(338a) Comparing Resource Consumption and Sustainability of Biobased Materials Using Eco-LCA | AIChE

(338a) Comparing Resource Consumption and Sustainability of Biobased Materials Using Eco-LCA

Authors 

Landers, E. F. - Presenter, The Ohio State University


Ecosystem goods and services are essential to all human activity.  In spite of this importance, the Millennium Ecosystem Assessment has found that many ecosystem services are highly degraded.  In many engineering analyses, these necessary goods and services are undervalued, or even ignored completely.  It is therefore crucial to develop and modify existing methods to allow these services to be valued and accounted for in decision making.  Conventional life cycle assessment (LCA) tends to only look at energy consumption and emissions.  However, Ecologically Based LCA (Eco-LCA) is a thermodynamically based LCA that allows for many ecosystem goods and services used throughout our economy to be quantified, in addition to the traditional LCA results of energy consumption and emissions. 

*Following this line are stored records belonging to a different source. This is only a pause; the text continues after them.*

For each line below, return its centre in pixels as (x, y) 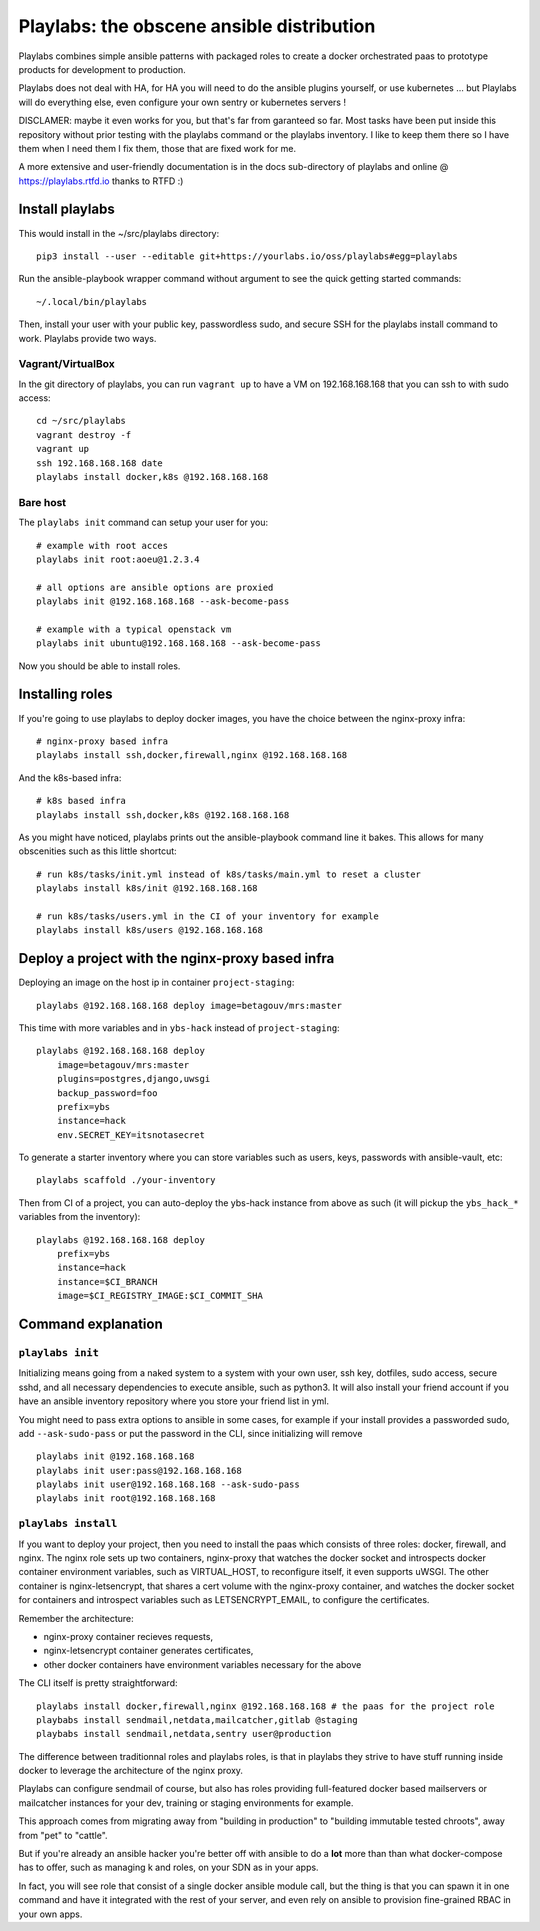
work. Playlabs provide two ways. (87, 338)
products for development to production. (102, 69)
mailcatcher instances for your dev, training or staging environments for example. (186, 1802)
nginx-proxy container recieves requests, (128, 1636)
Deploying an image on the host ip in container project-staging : (156, 982)
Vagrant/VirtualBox (66, 364)
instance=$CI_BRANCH (107, 1281)
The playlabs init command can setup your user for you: (143, 522)
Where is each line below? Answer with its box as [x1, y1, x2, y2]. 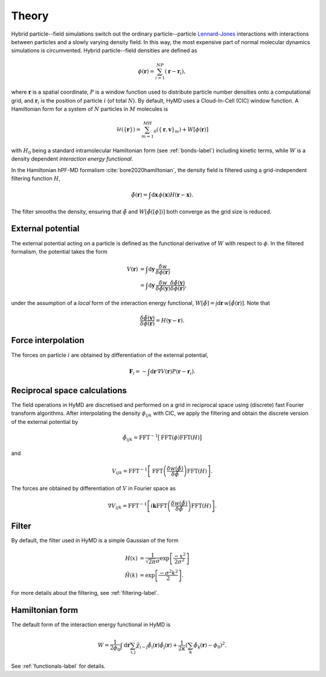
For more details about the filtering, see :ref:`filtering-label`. [11, 589, 159, 597]
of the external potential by [11, 418, 78, 425]
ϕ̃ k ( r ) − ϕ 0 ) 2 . [193, 641, 227, 650]
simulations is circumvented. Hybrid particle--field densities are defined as [11, 47, 197, 54]
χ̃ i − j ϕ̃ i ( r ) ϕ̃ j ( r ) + [136, 642, 177, 650]
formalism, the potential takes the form [11, 248, 108, 255]
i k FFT [150, 502, 168, 509]
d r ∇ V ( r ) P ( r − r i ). [150, 368, 196, 376]
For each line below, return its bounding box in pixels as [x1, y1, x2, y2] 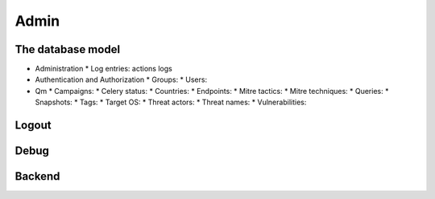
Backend [14, 169, 60, 184]
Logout [14, 119, 52, 132]
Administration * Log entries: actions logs [35, 64, 172, 74]
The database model [14, 43, 121, 56]
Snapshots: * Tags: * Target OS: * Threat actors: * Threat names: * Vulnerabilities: [35, 97, 307, 108]
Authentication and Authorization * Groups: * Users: [35, 75, 208, 84]
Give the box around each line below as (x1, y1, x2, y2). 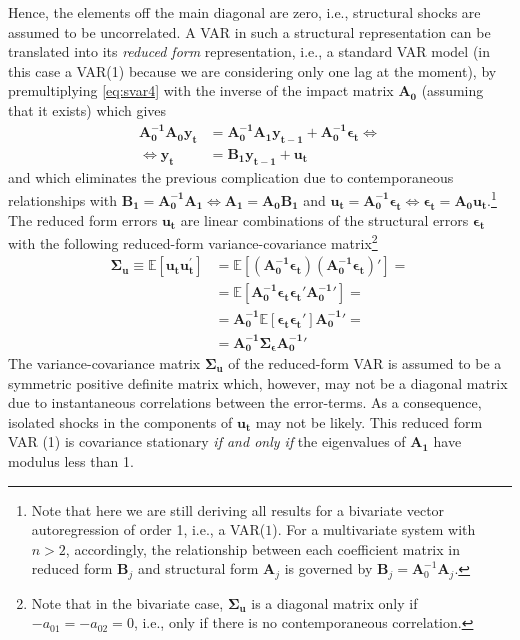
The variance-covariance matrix (8, 352, 201, 373)
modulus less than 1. (8, 450, 134, 471)
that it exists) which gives (8, 99, 167, 120)
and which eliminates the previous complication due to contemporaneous (8, 166, 454, 187)
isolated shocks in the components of (8, 411, 233, 432)
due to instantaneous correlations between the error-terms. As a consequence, (8, 392, 482, 413)
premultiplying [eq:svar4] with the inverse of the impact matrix (8, 80, 394, 101)
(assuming (421, 80, 484, 101)
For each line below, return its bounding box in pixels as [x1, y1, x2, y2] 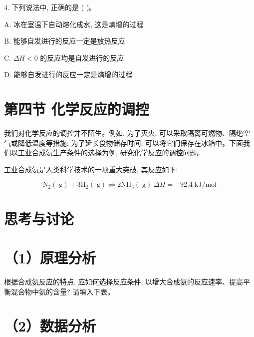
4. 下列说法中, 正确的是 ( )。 [4, 2, 96, 12]
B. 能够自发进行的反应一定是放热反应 [4, 36, 125, 46]
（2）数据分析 [4, 315, 96, 336]
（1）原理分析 [4, 247, 96, 268]
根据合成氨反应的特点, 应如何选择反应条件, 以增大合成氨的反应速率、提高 [4, 276, 244, 286]
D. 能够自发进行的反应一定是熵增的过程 [4, 69, 133, 80]
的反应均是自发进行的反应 [40, 52, 124, 63]
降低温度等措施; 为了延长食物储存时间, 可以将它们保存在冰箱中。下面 [17, 137, 244, 148]

To create the Eco-LCA model, a nationally based economic model must first be obtained, to which the resources will then be added.  Eco-LCA uses the national input-output economic model that the Bureau of Economic Analysis provides every five years.  This current model, based on the 2002 national economy, shows the interactions between different industries and is used to track the use of ecosystem goods and services through the economy, which will be compared with previous research done to create an Eco-LCA inventory for the 1997 economic model.  Resource use must then be added to the model; this is done by finding values for resource use from government agencies and various research groups.  The thermodynamic properties of exergy and emergy allow for the many different units of ecosystem goods and services to be converted to the common basis of thermodynamic work.  This common basis means the results of Eco-LCA analyses can be aggregated and directly compared in metrics such as Cumulative Exergy Consumed and Percent Renewable.  After adding the ecosystem goods and services to the national economic model, resource intensities are calculated for every resource and economic industry by taking into account the resources entering the economy, the interactions between industries, and the total monetary activity of every industry.  This then provides a measure of individual and total resource use per dollar of economic activity in each industry.  These new resource intensities can be directly compared to the resource intensities from the 1997 Eco-LCA model and provide insight as to changes in both resource use and interactions between industries from 1997 to 2002.  

A case study will be presented using Eco-LCA to evaluate biobased materials such as biofuels and biopolymers.  The sustainability of biofuels will be discussed by investigating the resources required and emissions produced for various feedstocks, including changes since 1997. This will allow for a more dynamic view of the progress towards the most viable, sustainable biofuels.  Resource consumption to make biopolymers will be compared to traditional polymers, and conclusions will be drawn as to the most sustainable polymer materials.